By Kate Prescott, The Diamond Chronicle
The Oakland Athletics aren’t just losing—they’re compiling a worrying résumé of how to lose. After dropping their 11th straight game, the A’s sit at 5–14 (.263), anchored to the bottom of the United League’s West Division, 5½ games back. It’s not simply the record—it’s the types of games Oakland can’t seem to win.
- 0–6 at home
- 0–1 in extra innings
- 0–5 in one-run games
- 0–7 vs. left-handed pitching
The “zeros” are telling. The A’s have yet to prove they can handle high-leverage situations or exploit matchups. That suggests the issues aren’t isolated to bad luck—they’re structural.
The Offense: Power Without Balance
Oakland’s offensive rankings paint a contradictory picture.
- .219 AVG (9th UL)
- .285 OBP (9th UL)
- .374 SLG (7th UL)
- .659 OPS (10th UL)
They’ve managed 22 home runs (7th UL) and 52 extra-base hits (T-7th), so the raw power is there. But it’s undermined by weak on-base skills and poor sequencing. 139 total hits (10th) spread thinly over 19 games simply aren’t enough to sustain rallies.

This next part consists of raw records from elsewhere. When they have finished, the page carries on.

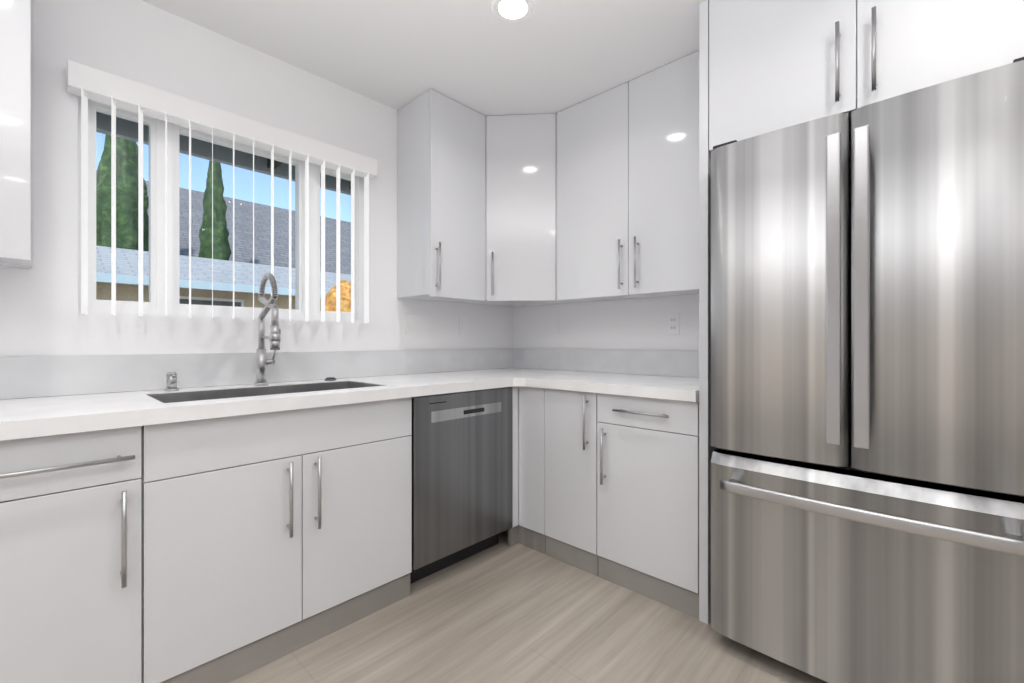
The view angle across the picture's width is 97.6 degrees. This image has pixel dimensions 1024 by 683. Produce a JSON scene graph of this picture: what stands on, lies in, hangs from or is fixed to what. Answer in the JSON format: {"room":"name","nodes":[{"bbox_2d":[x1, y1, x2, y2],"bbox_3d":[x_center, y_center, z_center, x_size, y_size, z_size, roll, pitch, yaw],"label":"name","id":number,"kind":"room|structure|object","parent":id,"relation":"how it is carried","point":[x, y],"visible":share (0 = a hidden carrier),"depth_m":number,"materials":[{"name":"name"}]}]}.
{"room":"kitchen","nodes":[
{"label":"kitchen","id":0,"kind":"room"},
{"bbox_2d":[0,0,513,356],"bbox_3d":[-1.830,-0.118,1.484,0.150,2.450,5.200,0,0,43],"label":"wall","id":1,"kind":"structure","parent":0,"point":[142,42],"depth_m":1.85,"materials":[{"name":"white paint"}]},
{"bbox_2d":[0,0,31,267],"bbox_3d":[-1.824,-0.790,1.111,0.366,1.099,0.864,0,0,43],"label":"upper cabinet","id":2,"kind":"object","parent":1,"relation":"attached to","point":[15,133],"depth_m":1.30,"materials":[{"name":"white laminate"}]},
{"bbox_2d":[78,96,363,321],"bbox_3d":[-1.250,-0.530,2.119,0.070,0.843,1.158,0,0,43],"label":"window","id":3,"kind":"structure","parent":1,"relation":"in","point":[155,305],"depth_m":1.90,"materials":[{"name":"white plastic"}]},
{"bbox_2d":[67,60,376,323],"bbox_3d":[-1.161,-0.540,2.015,0.087,0.885,1.190,0,0,43],"label":"vertical blinds","id":4,"kind":"object","parent":3,"relation":"attached to","point":[85,83],"visible":1,"depth_m":1.86,"materials":[{"name":"white plastic"}]},
{"bbox_2d":[96,112,350,194],"bbox_3d":[-2.197,-1.313,1.969,1.049,0.240,9.000,0,0,43],"label":"eave","id":5,"kind":"object","parent":1,"relation":"attached to","point":[122,131],"depth_m":2.94,"materials":[{"name":"grey"}]},
{"bbox_2d":[0,348,511,398],"bbox_3d":[-1.166,0.121,2.058,0.019,0.141,3.447,0,0,43],"label":"backsplash","id":6,"kind":"structure","parent":1,"relation":"attached to","point":[31,376],"depth_m":1.91,"materials":[{"name":"grey stone"}]},
{"bbox_2d":[397,89,484,301],"bbox_3d":[-0.399,-0.790,2.619,0.366,1.099,0.394,0,0,43],"label":"upper cabinet","id":7,"kind":"object","parent":1,"relation":"attached to","point":[440,197],"visible":1,"depth_m":2.50,"materials":[{"name":"white laminate"}]},
{"bbox_2d":[141,0,704,116],"bbox_3d":[0.041,-1.393,-0.285,5.300,0.100,5.500,0,0,43],"label":"ceiling","id":8,"kind":"structure","parent":0,"point":[544,57],"depth_m":2.01,"materials":[{"name":"white paint"}]},
{"bbox_2d":[492,0,533,21],"bbox_3d":[0.004,-1.340,1.800,0.170,0.006,0.170,0,0,43],"label":"recessed light","id":9,"kind":"object","parent":8,"relation":"in","point":[512,10],"visible":1,"depth_m":1.81,"materials":[{"name":"white"}]},
{"bbox_2d":[230,524,827,682],"bbox_3d":[0.041,1.157,-0.285,5.300,0.100,5.500,0,0,43],"label":"floor","id":10,"kind":"structure","parent":0,"point":[501,611],"depth_m":1.66,"materials":[{"name":"wood"}]},
{"bbox_2d":[0,426,141,682],"bbox_3d":[-1.480,0.673,1.265,0.656,0.868,0.605,0,0,43],"label":"base cabinet","id":11,"kind":"object","parent":10,"relation":"on","point":[70,557],"visible":0.9,"depth_m":1.18,"materials":[{"name":"white paint"}]},
{"bbox_2d":[141,397,411,682],"bbox_3d":[-0.957,0.673,1.817,0.656,0.868,0.907,0,0,43],"label":"base cabinet","id":12,"kind":"object","parent":10,"relation":"on","point":[268,537],"visible":0.94,"depth_m":1.53,"materials":[{"name":"white paint"}]},
{"bbox_2d":[0,368,579,440],"bbox_3d":[-0.923,0.215,1.830,0.688,0.045,3.448,0,0,43],"label":"countertop","id":13,"kind":"structure","parent":12,"relation":"on","point":[20,418],"depth_m":1.49,"materials":[{"name":"white stone"}]},
{"bbox_2d":[164,372,178,390],"bbox_3d":[-1.325,0.156,1.750,0.074,0.072,0.046,0,0,43],"label":"soap dispenser","id":14,"kind":"object","parent":13,"relation":"on","point":[171,381],"visible":1,"depth_m":1.75,"materials":[{"name":"silver metal"}]},
{"bbox_2d":[148,381,381,402],"bbox_3d":[-0.954,0.365,1.819,0.402,0.337,0.830,0,0,43],"label":"undermount sink","id":15,"kind":"object","parent":13,"relation":"in","point":[207,395],"visible":0.02,"depth_m":1.91,"materials":[{"name":"silver metal"}]},
{"bbox_2d":[254,273,280,385],"bbox_3d":[-1.037,-0.051,1.940,0.213,0.487,0.090,0,0,43],"label":"pull-down faucet","id":16,"kind":"object","parent":13,"relation":"on","point":[274,338],"visible":1,"depth_m":1.95,"materials":[{"name":"silver metal"}]},
{"bbox_2d":[325,377,335,380],"bbox_3d":[-0.903,0.186,2.231,0.054,0.013,0.054,0,0,43],"label":"button","id":17,"kind":"object","parent":13,"relation":"on","point":[330,378],"visible":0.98,"depth_m":2.21,"materials":[{"name":"grey metal"}]},
{"bbox_2d":[410,387,512,583],"bbox_3d":[-0.426,0.675,2.378,0.601,0.864,0.624,0,0,43],"label":"dishwasher","id":18,"kind":"object","parent":10,"relation":"on","point":[462,475],"visible":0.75,"depth_m":2.14,"materials":[{"name":"silver metal"}]},
{"bbox_2d":[508,386,545,553],"bbox_3d":[0.070,0.673,2.802,0.796,0.868,0.670,0,0,43],"label":"cabinet filler","id":19,"kind":"object","parent":10,"relation":"on","point":[528,462],"visible":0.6,"depth_m":2.40,"materials":[{"name":"white paint"}]},
{"bbox_2d":[545,388,597,575],"bbox_3d":[0.480,0.673,2.424,0.314,0.868,0.656,0,0,43],"label":"base cabinet","id":20,"kind":"object","parent":10,"relation":"on","point":[571,476],"visible":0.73,"depth_m":2.20,"materials":[{"name":"white paint"}]},
{"bbox_2d":[524,371,698,401],"bbox_3d":[0.600,0.215,2.309,0.930,0.045,0.658,0,0,43],"label":"countertop","id":21,"kind":"structure","parent":20,"relation":"on","point":[648,386],"depth_m":2.14,"materials":[{"name":"white stone"}]},
{"bbox_2d":[597,393,698,618],"bbox_3d":[0.767,0.673,2.152,0.468,0.868,0.656,0,0,43],"label":"base cabinet","id":22,"kind":"object","parent":10,"relation":"on","point":[648,497],"visible":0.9,"depth_m":1.92,"materials":[{"name":"white paint"}]},
{"bbox_2d":[699,0,718,623],"bbox_3d":[0.966,-0.117,1.990,0.034,2.447,0.617,0,0,43],"label":"panel","id":23,"kind":"object","parent":10,"relation":"on","point":[706,449],"visible":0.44,"depth_m":1.77,"materials":[{"name":"white paint"}]},
{"bbox_2d":[711,57,1023,682],"bbox_3d":[1.236,0.200,1.575,0.826,1.815,0.794,0,0,43],"label":"refrigerator","id":24,"kind":"object","parent":10,"relation":"on","point":[867,390],"visible":1,"depth_m":1.29,"materials":[{"name":"silver metal"}]},
{"bbox_2d":[514,294,698,350],"bbox_3d":[1.825,-0.118,1.710,5.150,2.450,0.150,0,0,43],"label":"wall","id":25,"kind":"structure","parent":0,"point":[633,324],"depth_m":2.75,"materials":[{"name":"white paint"}]},
{"bbox_2d":[454,113,583,306],"bbox_3d":[0.045,-0.790,2.878,0.654,1.099,0.593,0,0,43],"label":"upper cabinet","id":26,"kind":"object","parent":25,"relation":"attached to","point":[520,210],"visible":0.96,"depth_m":2.65,"materials":[{"name":"white laminate"}]},
{"bbox_2d":[512,348,698,377],"bbox_3d":[0.589,0.121,2.758,1.560,0.141,0.019,0,0,43],"label":"backsplash","id":27,"kind":"structure","parent":25,"relation":"attached to","point":[640,362],"depth_m":2.72,"materials":[{"name":"grey stone"}]},
{"bbox_2d":[557,51,698,301],"bbox_3d":[0.700,-0.790,2.416,0.930,1.099,0.366,0,0,43],"label":"upper cabinet","id":28,"kind":"object","parent":25,"relation":"attached to","point":[627,190],"visible":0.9,"depth_m":2.30,"materials":[{"name":"white laminate"}]},
{"bbox_2d":[667,313,679,333],"bbox_3d":[0.892,-0.098,2.482,0.072,0.116,0.007,0,0,43],"label":"electrical outlet plate","id":29,"kind":"object","parent":25,"relation":"attached to","point":[673,323],"visible":1,"depth_m":2.48,"materials":[{"name":"white plastic"}]},
{"bbox_2d":[709,0,1023,151],"bbox_3d":[1.302,-1.042,1.646,0.920,0.595,0.654,0,0,43],"label":"upper cabinet","id":30,"kind":"object","parent":25,"relation":"attached to","point":[774,65],"visible":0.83,"depth_m":1.48,"materials":[{"name":"white laminate"}]},
{"label":"outside","id":31,"kind":"structure","parent":0,"visible":0},
{"bbox_3d":[-25.280,1.557,20.356,59.840,0.100,70.000,0,0,43],"label":"ground","id":32,"kind":"structure","parent":31,"visible":0},
{"bbox_2d":[96,135,148,250],"bbox_3d":[-7.223,-1.468,8.256,1.085,5.950,1.201,0,0,43],"label":"cypress","id":33,"kind":"object","parent":32,"relation":"on","point":[128,153],"depth_m":8.03,"materials":[{"name":"green plant"}]},
{"bbox_2d":[198,160,231,260],"bbox_3d":[-6.221,-1.318,9.368,0.663,5.650,0.713,0,0,43],"label":"cypress","id":34,"kind":"object","parent":32,"relation":"on","point":[221,235],"depth_m":9.25,"materials":[{"name":"green plant"}]},
{"bbox_2d":[96,170,350,274],"bbox_3d":[-13.233,-1.458,8.964,7.800,5.930,28.000,0,0,43],"label":"roof","id":35,"kind":"structure","parent":32,"relation":"on","point":[283,238],"depth_m":12.71,"materials":[{"name":"grey"}]},
{"bbox_2d":[96,246,350,309],"bbox_3d":[-8.485,-0.043,4.474,1.770,3.100,23.000,0,0,43],"label":"neighbour wing","id":36,"kind":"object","parent":32,"relation":"on","point":[103,254],"depth_m":7.57},
{"bbox_2d":[320,279,350,311],"bbox_3d":[-2.372,0.296,6.660,0.804,2.423,0.993,0,0,43],"label":"autumn leaves","id":37,"kind":"object","parent":32,"relation":"on","point":[330,305],"depth_m":6.31,"materials":[{"name":"orange"}]}
]}

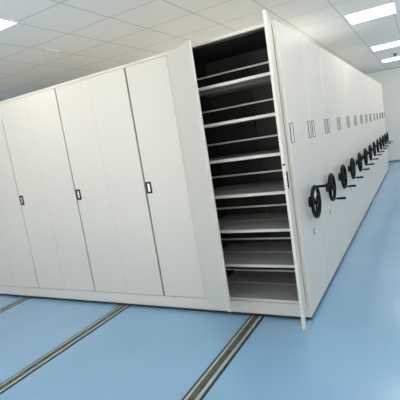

On the positive side, Oakland has been aggressive on the basepaths—28 steals (3rd UL)—but that aggressiveness hasn’t translated into run production. With 77 runs scored (6th UL), the A’s are punching at a mid-tier level, but the lack of consistency has left them empty in close contests.
The Pitching: Rotation Collapse, Bullpen Treading Water
The real concern lies on the mound.
- Team ERA: 5.32 (12th UL)
- Starters’ ERA: 5.85 (12th UL)
- Bullpen ERA: 4.07 (6th UL)
The starters are burying the club early. Opponents are hitting .265 (12th UL) against A’s pitching, and the staff has surrendered 168 hits (10th) and 31 home runs (9th) already. Those numbers suggest too much contact, too much hard contact, and not nearly enough swing-and-miss.
Oakland’s staff has struck out only 117 batters (11th UL), a glaring shortfall in a league where high-strikeout pitching can mask defensive lapses. Their BABIP of .278 (8th UL) suggests some bad luck, but the real culprit is location—too many hittable pitches in dangerous counts.
The Big Picture: Why the Streak Hurts More Than the Record
Losing streaks happen. But 11 in a row reveals systemic failure:
- The offense struggles to manufacture runs unless the long ball shows up.
- The rotation isn’t providing length or stability.
- The bullpen, while passable, has been forced into too many multi-inning scenarios.
- High-leverage games—extras, one-run finishes—are automatic losses right now.
Oakland isn’t simply playing below .500—they’re winless in every game state that tests resilience. That combination erodes confidence quickly and makes regression to the mean less likely.
Where Do They Go From Here?
The A’s need two things immediately:
- A reset in the rotation. Someone—whether it’s a young arm from AAA or a bullpen game—must stop the bleeding.
- Lineup stabilization. Too many low-OBP bats stacked together are killing innings. Shuffling in players who can simply get on base may be more valuable than chasing home runs.
There’s still time. It’s April, and five games back in April isn’t fatal. But streaks like this are how seasons tilt. Oakland must prove quickly that these “zeros” in the standings don’t define them—or else the math will start defining their season before May arrives.